Midwives under pressure

Professional Update

Midwives are facing significant issues with staffing across Australia. ANMF Branches have reported unmanageable workloads in postnatal wards, poor staffing skill mix, midwives being replaced with other health practitioners, burnout, decreasing job satisfaction, moral injury and vicarious trauma.


There are concerns these issues are resulting in increased intrapartum intervention, insufficient and fragmented postnatal care and suboptimal short and long term outcomes for the health and wellbeing of families. With decreasing hospital lengths of stay, particularly for uncomplicated presentations, women, babies and families are missing out on essential midwifery care. Midwives are having to rely on providing the bare minimum, interventionist and procedural aspects of care to avoid serious adverse events and outcomes. The holistic, woman-centred aspects of midwifery care are being lost to the high pressured, fragmented and short staffed environment. To rectify this situation, action is needed.

We need to enable midwives to get back to being midwives. Working together we must ensure that midwives are the ones providing care in midwifery contexts of practice; the workload of caring for newborns is recognised in postnatal ward midwifery staffing; students and new graduate midwives are supported by midwives; and there is midwifery leadership at all levels within organisations providing maternity services and at all levels of government.

The Count the Babies campaign is an example of our collective effort to improve maternity services and midwifery practice environments led by midwives.

All neonates born in hospital are admitted patients. However, they are not counted as patients in midwifery allocations (where midwife to patient ratios/frameworks exist). Midwives are allocated a workload based on the adult/mother in-patient numbers.

Newborns are further classified as unqualified or qualified for national based funding purposes. Qualified newborns are those that are nine days old or less and are:

  • the second or subsequent live born infant of a multiple birth, whose mother is currently an admitted patient;
  • admitted to an intensive care facility in a hospital, being a facility approved by the Commonwealth Minister for the purpose of the provision of special care; or,
  • admitted to, or remain in hospital without their mother.
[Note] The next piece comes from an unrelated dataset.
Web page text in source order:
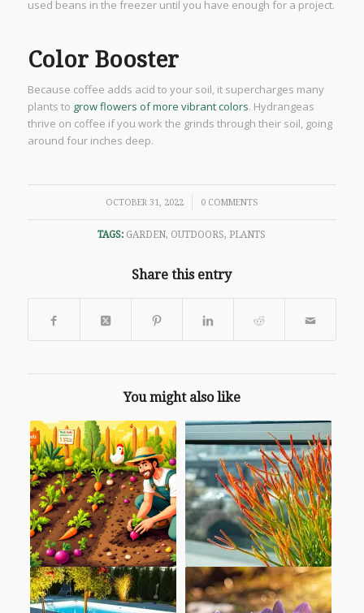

Newborns who do not meet these criteria, regardless of the interventions or treatments they require (such as blood glucose monitoring, intravenous antibiotics and phototherapy treatment), are classified as unqualified. Unqualified newborns are not considered in scope for admitted patient data collections or activity based funding. The additional care provided by midwives beyond routine neonatal care for unqualified newborns is invisible despite often requiring considerable time and resources. The funding of unqualified newborns is bundled with the mother and allocated a one size fits all pricing.
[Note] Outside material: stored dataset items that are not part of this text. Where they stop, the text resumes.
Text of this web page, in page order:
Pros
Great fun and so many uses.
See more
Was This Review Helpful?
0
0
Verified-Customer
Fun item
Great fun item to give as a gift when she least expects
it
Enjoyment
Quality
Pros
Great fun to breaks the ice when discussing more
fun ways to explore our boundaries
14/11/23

In July 2022, several ANMF Branches conducted an audit of neonates in postnatal wards as part of the Count the Babies campaign. Instigated by the QNMU, the campaign aims to raise awareness of, and lobby for, additional funding for midwives to care for women and neonates in postnatal wards with increasingly complex needs.

The campaign highlights the currently invisible workload of caring for unqualified newborns and the impacts of this on unsafe, unmanageable and unsustainable working conditions for midwives. It is a call to governments to protect women, babies and the midwifery workforce. By revising the funding methodology for unqualified newborns at a national level, state and territory governments will be supported to amend midwifery staffing to include newborns in patient allocations. In doing so, safer and higher quality midwifery care can be delivered to women and their families, and the midwifery workforce can be sustained and fostered.
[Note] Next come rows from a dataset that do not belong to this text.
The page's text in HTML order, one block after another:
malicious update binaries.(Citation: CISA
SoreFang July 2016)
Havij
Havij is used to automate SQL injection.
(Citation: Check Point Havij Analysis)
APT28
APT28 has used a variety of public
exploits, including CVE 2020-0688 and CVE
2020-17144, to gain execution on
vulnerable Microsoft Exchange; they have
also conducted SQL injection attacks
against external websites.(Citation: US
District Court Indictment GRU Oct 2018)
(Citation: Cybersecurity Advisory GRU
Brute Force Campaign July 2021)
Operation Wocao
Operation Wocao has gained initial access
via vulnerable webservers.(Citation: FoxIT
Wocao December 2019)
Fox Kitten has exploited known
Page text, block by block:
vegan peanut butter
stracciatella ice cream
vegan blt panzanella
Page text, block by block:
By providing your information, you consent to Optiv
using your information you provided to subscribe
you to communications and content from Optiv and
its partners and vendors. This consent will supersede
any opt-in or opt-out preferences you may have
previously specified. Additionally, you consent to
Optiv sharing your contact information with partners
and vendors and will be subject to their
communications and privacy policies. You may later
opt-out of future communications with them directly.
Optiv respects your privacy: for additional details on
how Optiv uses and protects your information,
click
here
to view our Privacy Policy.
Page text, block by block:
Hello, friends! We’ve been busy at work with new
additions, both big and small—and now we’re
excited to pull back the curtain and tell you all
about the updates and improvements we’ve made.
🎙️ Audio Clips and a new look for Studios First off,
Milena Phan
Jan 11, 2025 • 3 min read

The campaign is one action we’re taking with your help.

What else can you do? Report midwifery staffing shortfalls in your workplace via incident reporting mechanisms; review the NMBA Decision Making Framework and your obligations for working alongside practitioners who are not midwives; and support your state or territory Branch in activities to address midwifery workforce and practice environment challenges such as the campaign audit.